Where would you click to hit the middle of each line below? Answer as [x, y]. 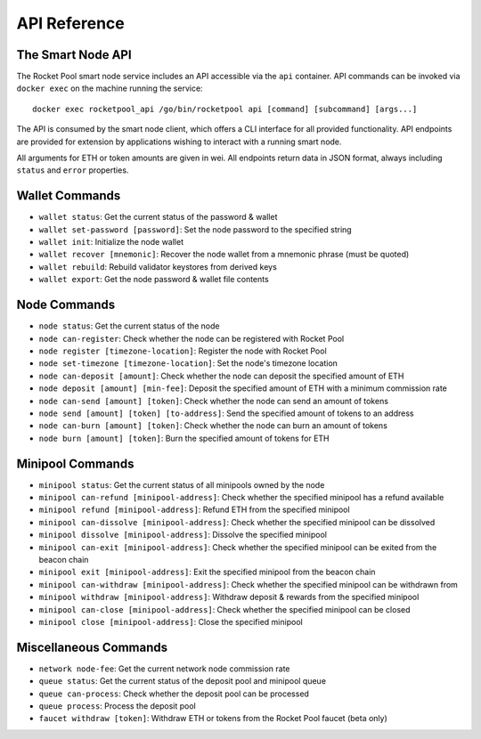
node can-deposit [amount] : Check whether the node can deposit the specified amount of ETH [221, 376]
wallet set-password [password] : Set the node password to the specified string [195, 229]
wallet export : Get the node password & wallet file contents [154, 280]
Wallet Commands [69, 196]
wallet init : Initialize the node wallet [111, 242]
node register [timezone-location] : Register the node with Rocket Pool [183, 351]
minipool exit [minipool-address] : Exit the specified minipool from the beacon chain [207, 572]
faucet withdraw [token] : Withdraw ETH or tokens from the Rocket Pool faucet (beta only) [213, 719]
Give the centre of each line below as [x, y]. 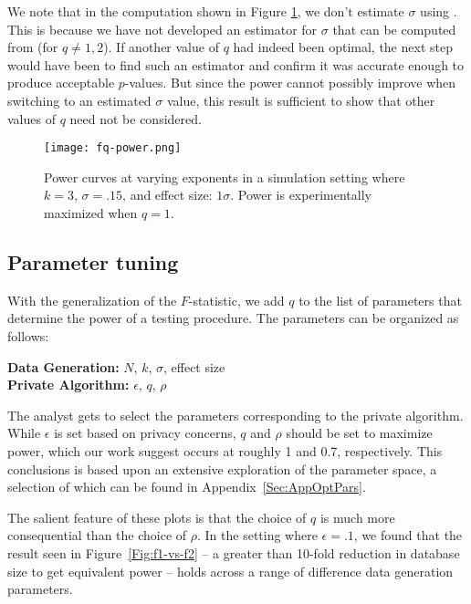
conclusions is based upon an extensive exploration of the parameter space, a [222, 469]
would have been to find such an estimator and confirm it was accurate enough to [236, 64]
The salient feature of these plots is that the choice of [157, 517]
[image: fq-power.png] [113, 148]
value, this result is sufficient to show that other [301, 100]
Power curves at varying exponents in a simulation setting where [225, 177]
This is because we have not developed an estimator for [162, 29]
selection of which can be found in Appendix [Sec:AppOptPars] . [187, 487]
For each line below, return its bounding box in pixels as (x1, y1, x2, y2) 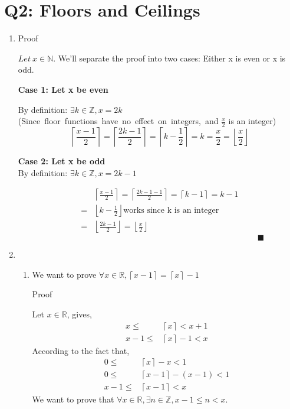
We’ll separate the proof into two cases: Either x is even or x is (58, 51, 286, 64)
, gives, (67, 307, 92, 320)
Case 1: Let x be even (18, 83, 108, 95)
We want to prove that (32, 393, 114, 405)
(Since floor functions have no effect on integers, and (18, 115, 219, 127)
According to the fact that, (32, 344, 130, 356)
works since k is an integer (123, 206, 219, 215)
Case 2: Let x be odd (18, 154, 106, 167)
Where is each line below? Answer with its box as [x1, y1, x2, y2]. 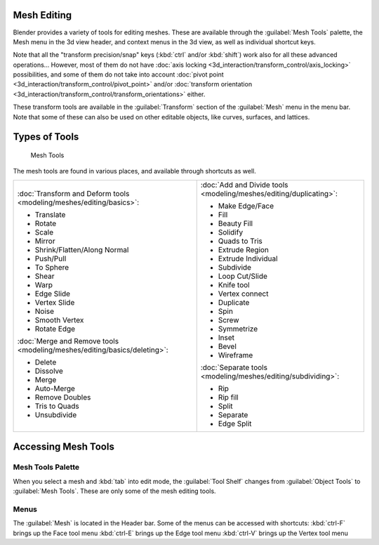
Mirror [34, 236, 55, 246]
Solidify [218, 227, 244, 237]
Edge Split [218, 419, 252, 428]
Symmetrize [218, 324, 258, 334]
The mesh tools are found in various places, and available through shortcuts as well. [13, 167, 256, 176]
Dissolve [34, 366, 63, 376]
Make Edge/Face [218, 201, 274, 211]
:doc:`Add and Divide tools [200, 180, 288, 190]
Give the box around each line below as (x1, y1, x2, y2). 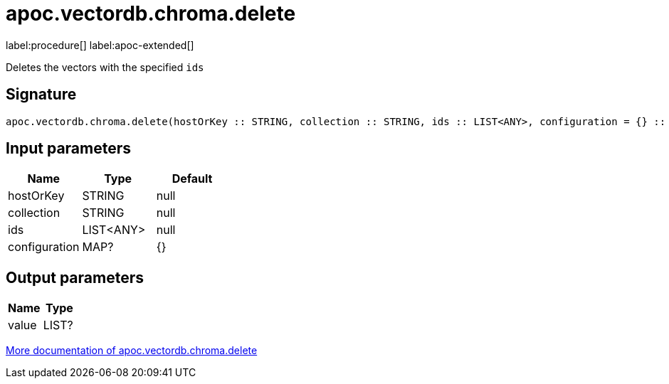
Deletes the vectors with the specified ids (6, 60, 204, 73)
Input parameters (6, 139, 132, 158)
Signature (6, 85, 77, 104)
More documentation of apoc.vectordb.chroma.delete (6, 344, 258, 357)
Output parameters (6, 268, 144, 287)
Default (172, 171, 213, 186)
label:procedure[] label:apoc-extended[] (6, 38, 194, 51)
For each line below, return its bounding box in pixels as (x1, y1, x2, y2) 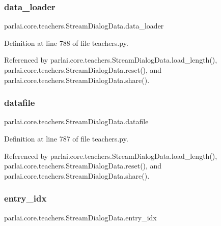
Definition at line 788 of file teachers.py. (4, 37, 128, 48)
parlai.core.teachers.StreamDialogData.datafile (4, 116, 149, 127)
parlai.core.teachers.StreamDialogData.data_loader (4, 20, 164, 31)
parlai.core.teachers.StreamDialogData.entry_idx (4, 212, 157, 222)
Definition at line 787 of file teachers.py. (4, 133, 128, 144)
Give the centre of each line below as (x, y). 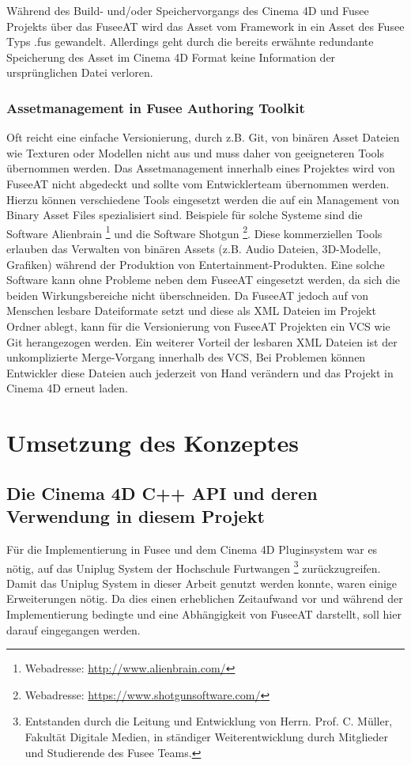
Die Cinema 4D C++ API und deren (162, 492)
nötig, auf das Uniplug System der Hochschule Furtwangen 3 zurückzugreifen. (194, 566)
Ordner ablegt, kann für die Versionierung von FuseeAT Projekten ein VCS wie (198, 326)
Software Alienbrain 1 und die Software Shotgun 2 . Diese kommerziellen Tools (194, 232)
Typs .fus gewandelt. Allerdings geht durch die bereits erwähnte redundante (190, 42)
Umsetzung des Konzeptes (153, 443)
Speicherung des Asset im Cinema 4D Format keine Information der (171, 57)
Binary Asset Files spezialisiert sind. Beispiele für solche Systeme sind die (185, 215)
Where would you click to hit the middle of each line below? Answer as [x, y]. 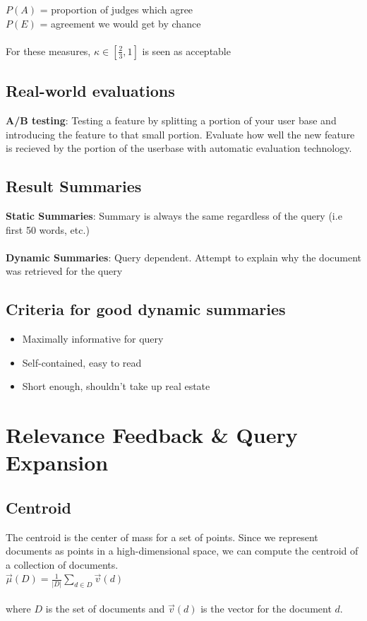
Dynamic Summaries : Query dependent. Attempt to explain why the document [183, 257]
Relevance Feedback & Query [152, 435]
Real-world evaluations [90, 91]
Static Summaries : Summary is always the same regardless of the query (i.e [174, 215]
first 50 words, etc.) [48, 229]
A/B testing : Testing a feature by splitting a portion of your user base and [171, 120]
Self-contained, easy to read [82, 362]
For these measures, [48, 51]

......

**What to work on**
Using the records above, return verbatim only the part that opens with the line containing "would have been" and closes with the line containing "Signature (6, 85, 77, 104)"; pictures stay out.

**Response to the exercise**
would have been to find such an estimator and confirm it was accurate enough to [236, 64]
The salient feature of these plots is that the choice of [157, 517]
[image: fq-power.png] [113, 148]
value, this result is sufficient to show that other [301, 100]
Power curves at varying exponents in a simulation setting where [225, 177]
This is because we have not developed an estimator for [162, 29]
selection of which can be found in Appendix [Sec:AppOptPars] . [187, 487]
For each line below, return its bounding box in pixels as (x1, y1, x2, y2) 
We’ll separate the proof into two cases: Either x is even or x is (58, 51, 286, 64)
, gives, (67, 307, 92, 320)
Case 1: Let x be even (18, 83, 108, 95)
We want to prove that (32, 393, 114, 405)
(Since floor functions have no effect on integers, and (18, 115, 219, 127)
According to the fact that, (32, 344, 130, 356)
works since k is an integer (123, 206, 219, 215)
Case 2: Let x be odd (18, 154, 106, 167)
Where is each line below? Answer with its box as [x1, y1, x2, y2]. 
Mirror [34, 236, 55, 246]
Solidify [218, 227, 244, 237]
Edge Split [218, 419, 252, 428]
Symmetrize [218, 324, 258, 334]
The mesh tools are found in various places, and available through shortcuts as well. [13, 167, 256, 176]
Dissolve [34, 366, 63, 376]
Make Edge/Face [218, 201, 274, 211]
:doc:`Add and Divide tools [200, 180, 288, 190]
Give the box around each line below as (x1, y1, x2, y2). 
Deletes the vectors with the specified ids (6, 60, 204, 73)
Input parameters (6, 139, 132, 158)
Signature (6, 85, 77, 104)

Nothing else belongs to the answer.